Thanks and hi, Arwen

 

Arwen Heredia (host):

Hello. So you have been speaking about evolving fraud all over the country lately, especially when it comes to attacks involving alternative payments. So what exactly is this pig butchering scam? How does it work? Who are the targets? What are we looking at?

 

Jane Lee (guest):

Yeah. So pig butchering scam, essentially, I think, first to dissect the pig butchering term, that is a term that’s been coined by the scammers themselves, and so basically they refer to their victims that they find on dating apps as pigs, which they then… I know it’s completely morbid, but their victims are the pigs, they fatten, they plumping them up and then they go in for the slaughter, again, honestly it breaks my heart that they refer to their victims in this way, but essentially pig butchering, marries crypto with romance scams, the traditional romance scams that we know, and so how it first starts off is, the scammers find their victims on dating apps, and then from there they quickly move over to an encrypted messaging platform, and so in this case, WhatsApp was one that was very commonly used and their whole reason for moving people over to another platform, one, because it’s encrypted, it makes it all the more challenging for any specific team to really monitor and what they are doing essentially is fragmenting their risks across different platforms.

 

Jane Lee (guest):

So they want to minimize the chance that they’ll be flagged on the dating app. They want to minimize the chance that they’ll be flagged by whatever traditional messaging platforms. And so once on WhatsApp, they start love bombing their targets, promising lavish gifts, telling them how beautiful they are, and then from there they insert some form of manipulation. They talk about how successful they are in business, they’re trying to pose as successful business people typically from overseas. And when we talk about this scam objectively, I think what listeners have a hard time understanding is that these aren’t happening in siloed phases, they’re all melding together.

 

Jane Lee (guest):

And so it really feels like a natural, part of any conversation that you would have with anyone you have a relationship with, and so from there, they then quickly or… What makes this scam unique compared to the traditional romance scams is, the technological sophistication, and so ultimately your scammer lover will direct you to a fake crypto trading platform that looks very similar to any legitimate trading platform, the values of cryptocurrencies are the same. So if you wanted to just crosscheck to see if the Bitcoin price, if Bitcoin said it was at $52,000 and you’d crosscheck that just by doing a Google search, it would check out, and so of course this platform is entirely managed by them. Initially you see high returns in your investment and then ultimately you’re just left in the dust when they’ve milked you for all your worth.

 

Arwen Heredia (host):

Let me understand a little bit more about how those fake platforms look. So are we talking, they’ve got an entire login system set up so that you go through the entire process of entering credentials and putting in financial institution information and all of those things that you would ordinarily, maybe, do to enter a platform like this?

 

Jane Lee (guest):

Yes and no. So how it works, there is an account creation process, so you create a username password.

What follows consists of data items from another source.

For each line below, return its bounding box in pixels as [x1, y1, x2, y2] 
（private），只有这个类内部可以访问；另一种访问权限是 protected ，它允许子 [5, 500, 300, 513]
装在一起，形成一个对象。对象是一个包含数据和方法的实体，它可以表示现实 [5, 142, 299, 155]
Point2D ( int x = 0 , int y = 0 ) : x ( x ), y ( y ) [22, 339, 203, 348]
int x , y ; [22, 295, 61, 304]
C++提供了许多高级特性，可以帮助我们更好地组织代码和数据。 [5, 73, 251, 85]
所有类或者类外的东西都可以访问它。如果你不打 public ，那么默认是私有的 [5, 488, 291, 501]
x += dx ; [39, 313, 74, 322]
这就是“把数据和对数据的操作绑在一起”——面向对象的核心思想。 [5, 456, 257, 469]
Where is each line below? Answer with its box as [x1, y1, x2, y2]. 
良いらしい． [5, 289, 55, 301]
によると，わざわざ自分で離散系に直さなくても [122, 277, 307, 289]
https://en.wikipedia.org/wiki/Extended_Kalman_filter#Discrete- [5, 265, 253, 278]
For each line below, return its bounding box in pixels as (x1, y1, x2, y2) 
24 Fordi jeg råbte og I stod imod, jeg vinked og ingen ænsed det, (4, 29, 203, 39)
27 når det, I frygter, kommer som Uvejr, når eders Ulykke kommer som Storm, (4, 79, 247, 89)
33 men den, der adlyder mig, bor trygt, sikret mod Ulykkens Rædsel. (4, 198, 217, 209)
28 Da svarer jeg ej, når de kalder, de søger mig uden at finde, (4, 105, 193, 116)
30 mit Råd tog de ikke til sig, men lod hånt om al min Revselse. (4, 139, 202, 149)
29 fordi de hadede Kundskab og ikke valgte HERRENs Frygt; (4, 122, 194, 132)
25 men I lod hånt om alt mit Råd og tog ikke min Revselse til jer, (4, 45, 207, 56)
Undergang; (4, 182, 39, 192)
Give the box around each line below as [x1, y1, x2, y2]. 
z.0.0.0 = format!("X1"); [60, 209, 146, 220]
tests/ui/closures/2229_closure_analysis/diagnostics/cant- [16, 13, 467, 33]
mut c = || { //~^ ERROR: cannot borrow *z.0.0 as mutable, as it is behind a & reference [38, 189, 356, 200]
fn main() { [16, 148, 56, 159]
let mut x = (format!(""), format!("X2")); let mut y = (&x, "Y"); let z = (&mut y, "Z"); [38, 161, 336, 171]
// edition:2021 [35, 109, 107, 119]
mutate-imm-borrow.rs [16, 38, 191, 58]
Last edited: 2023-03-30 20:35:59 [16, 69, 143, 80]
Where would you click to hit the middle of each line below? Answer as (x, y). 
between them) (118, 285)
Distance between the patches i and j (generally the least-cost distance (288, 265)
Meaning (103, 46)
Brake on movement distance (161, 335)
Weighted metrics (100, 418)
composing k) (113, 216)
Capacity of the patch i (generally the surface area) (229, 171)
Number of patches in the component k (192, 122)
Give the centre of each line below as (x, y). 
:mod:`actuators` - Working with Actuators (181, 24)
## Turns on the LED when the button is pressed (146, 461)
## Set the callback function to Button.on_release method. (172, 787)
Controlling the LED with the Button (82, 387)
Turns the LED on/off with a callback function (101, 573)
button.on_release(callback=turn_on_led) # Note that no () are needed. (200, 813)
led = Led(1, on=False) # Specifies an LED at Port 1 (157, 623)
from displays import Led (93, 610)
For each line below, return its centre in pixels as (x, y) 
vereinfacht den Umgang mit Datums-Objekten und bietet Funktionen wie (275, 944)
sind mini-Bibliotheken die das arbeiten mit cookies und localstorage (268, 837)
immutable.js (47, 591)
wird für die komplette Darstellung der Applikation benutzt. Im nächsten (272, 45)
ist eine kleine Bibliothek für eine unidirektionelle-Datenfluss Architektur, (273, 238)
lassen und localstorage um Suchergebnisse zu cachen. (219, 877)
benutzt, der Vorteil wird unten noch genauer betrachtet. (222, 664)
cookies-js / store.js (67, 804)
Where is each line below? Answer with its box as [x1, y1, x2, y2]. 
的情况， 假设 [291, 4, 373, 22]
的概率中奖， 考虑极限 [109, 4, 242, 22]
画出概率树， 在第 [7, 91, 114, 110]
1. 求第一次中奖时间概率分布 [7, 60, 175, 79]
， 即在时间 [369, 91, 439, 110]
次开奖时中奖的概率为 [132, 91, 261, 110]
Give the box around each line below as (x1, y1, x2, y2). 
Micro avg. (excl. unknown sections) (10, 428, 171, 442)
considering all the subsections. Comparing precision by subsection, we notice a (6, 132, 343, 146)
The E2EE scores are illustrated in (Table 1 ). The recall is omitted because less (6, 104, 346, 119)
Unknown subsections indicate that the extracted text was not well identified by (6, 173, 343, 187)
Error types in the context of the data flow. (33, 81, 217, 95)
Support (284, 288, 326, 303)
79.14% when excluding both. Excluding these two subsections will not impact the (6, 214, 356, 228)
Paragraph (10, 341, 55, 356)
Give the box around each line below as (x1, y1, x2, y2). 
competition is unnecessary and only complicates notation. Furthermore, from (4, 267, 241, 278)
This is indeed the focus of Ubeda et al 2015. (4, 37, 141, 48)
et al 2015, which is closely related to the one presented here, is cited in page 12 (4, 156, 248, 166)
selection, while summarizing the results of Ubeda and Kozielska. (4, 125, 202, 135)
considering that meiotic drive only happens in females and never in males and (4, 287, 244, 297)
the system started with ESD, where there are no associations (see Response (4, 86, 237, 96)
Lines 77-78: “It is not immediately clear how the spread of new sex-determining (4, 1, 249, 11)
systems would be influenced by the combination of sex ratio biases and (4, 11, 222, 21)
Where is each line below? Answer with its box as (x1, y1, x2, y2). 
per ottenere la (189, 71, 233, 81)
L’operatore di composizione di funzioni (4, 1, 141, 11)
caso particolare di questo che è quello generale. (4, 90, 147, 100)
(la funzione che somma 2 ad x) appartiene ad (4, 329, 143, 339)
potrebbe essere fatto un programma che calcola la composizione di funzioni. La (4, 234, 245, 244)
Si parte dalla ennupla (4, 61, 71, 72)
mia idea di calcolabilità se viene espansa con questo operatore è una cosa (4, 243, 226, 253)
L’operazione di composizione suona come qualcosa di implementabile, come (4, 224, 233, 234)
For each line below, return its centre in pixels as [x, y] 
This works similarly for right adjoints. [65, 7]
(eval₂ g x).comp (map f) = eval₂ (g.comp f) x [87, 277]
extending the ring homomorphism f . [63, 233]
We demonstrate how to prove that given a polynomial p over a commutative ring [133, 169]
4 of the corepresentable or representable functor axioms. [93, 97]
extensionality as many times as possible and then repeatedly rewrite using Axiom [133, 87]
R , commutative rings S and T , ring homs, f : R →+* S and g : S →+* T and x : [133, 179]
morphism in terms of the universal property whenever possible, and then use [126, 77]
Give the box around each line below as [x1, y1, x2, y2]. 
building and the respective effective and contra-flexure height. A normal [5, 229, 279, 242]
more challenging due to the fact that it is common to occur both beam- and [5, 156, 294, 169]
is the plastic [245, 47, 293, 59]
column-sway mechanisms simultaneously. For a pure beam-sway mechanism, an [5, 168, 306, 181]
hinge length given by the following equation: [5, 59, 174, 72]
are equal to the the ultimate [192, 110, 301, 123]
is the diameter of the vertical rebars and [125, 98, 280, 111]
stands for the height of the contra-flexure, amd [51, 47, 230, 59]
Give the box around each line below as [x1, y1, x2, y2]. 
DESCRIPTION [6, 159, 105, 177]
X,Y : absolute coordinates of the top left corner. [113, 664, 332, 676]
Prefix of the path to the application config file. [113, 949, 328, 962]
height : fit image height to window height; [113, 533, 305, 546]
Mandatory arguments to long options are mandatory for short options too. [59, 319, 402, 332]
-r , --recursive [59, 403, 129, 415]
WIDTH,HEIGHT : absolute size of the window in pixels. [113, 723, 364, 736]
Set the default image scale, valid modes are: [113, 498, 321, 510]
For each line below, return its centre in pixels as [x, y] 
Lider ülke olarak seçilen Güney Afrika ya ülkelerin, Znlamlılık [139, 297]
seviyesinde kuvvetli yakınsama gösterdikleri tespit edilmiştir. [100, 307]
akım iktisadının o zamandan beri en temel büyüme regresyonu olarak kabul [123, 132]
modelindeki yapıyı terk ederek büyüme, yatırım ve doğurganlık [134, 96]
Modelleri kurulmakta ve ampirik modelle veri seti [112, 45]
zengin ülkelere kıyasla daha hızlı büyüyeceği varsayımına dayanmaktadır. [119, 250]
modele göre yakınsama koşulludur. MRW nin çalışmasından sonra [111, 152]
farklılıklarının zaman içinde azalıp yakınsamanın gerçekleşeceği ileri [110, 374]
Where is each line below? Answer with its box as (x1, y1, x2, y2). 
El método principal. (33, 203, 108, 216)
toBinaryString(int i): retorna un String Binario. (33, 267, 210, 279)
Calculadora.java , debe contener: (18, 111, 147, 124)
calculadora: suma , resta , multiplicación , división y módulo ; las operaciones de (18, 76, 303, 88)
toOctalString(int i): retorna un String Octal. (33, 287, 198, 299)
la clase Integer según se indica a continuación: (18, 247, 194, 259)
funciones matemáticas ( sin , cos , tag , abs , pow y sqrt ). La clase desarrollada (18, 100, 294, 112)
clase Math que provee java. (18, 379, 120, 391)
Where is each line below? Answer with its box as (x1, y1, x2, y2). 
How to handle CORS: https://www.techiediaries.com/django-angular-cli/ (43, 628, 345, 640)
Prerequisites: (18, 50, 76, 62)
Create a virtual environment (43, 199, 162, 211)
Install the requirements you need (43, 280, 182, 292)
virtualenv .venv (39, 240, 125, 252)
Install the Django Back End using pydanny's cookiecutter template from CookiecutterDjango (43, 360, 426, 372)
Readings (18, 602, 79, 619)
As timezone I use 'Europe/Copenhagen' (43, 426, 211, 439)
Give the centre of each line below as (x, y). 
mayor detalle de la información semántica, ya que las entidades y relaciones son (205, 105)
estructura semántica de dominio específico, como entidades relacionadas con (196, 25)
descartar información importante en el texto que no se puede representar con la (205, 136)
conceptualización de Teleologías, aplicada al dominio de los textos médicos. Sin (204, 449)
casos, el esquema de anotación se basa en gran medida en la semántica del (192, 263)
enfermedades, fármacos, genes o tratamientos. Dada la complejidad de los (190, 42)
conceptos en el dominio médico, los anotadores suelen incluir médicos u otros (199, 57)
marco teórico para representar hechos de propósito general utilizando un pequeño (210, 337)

There is a pseudo verification process that they do have to emulate a legitimate verification or KYC, but it was not at all what your traditional financial institutions or FinTech even does. And then, you don’t have to enter in your bank information, but what the account has is a wallet, a wallet is essentially the account in which the crypto funds can be held in.

 

Arwen Heredia (host):

Gotcha.

 

Jane Lee (guest):

And so, the other thing that’s unique about this, is that in any legitimate case or account that gets set up, your wallet address is tied to you, it really shouldn’t be shared with anyone else, but we did some investigation and were able to track the transactions moving in and out of this particular wallet, and we saw up to $130,000, I believe, being withdrawn in this wallet that supposedly belonged to me.

 

Arwen Heredia (host):

Right. Wow. So I’m curious about the credential piece of this too, which is something we haven’t really touched on, but is it something that was thought about that they could then use that email and password combination that you had entered in that fake platform to then go attempt to hack other accounts that you might own?

 

Jane Lee (guest):

Yeah. I actually thought about this and for that very reason, I used a throwaway domain. So, there are plenty of disposable email addresses out there and I would not be surprised at all if they then retained the username and passer combinations and put it into their database. This is a story that we tell a lot when we talk about data breaches and how these criminals are known to have their own databases and it’s what fuels credential stuffing attacks, and so I did not go so far to verify that with this particular investigation that I did, but I think it’s very possible that they’re doing that.

 

Arwen Heredia (host):

Fascinating and terrible. I mean, fraudsters will fraud. How did you approach the situation when you were originally mapping out what this investigation was going to look like? What were your considerations?

 

Jane Lee (guest):

Yeah. It was interesting the way we started, basically, one of my roles is to stay up to date on emerging fraud trends, and so within our global data network or dating app network, I should say, we were flagged this anomalous type of behavior, and once I saw the accounts that we were looking at and the content that we were looking at, being the occasional dating app dabbler myself, I quickly recognized, “hey, I’ve seen this before and I’ve seen it everywhere.” And so from there, what I… Another part of what I’m supposed to do as part of my role is to make sure, hey, that our customers are protected against this. So, coordinating with the different product engineering and the customer teams that we do partner with or work with.

 

Jane Lee (guest):

And so that was my goal when I started out, I just want to know what they’re doing, what this process looks like, make sure that we are effective in this fight against them, and then it just evolved to what it is today. I would say now we’re doing a lot more advocacy on the dangers and the potential damage, but it didn’t start off this way, this was not my intention, but it’s been very interesting to just see it naturally evolve just based on what we were learning about how the scam was working.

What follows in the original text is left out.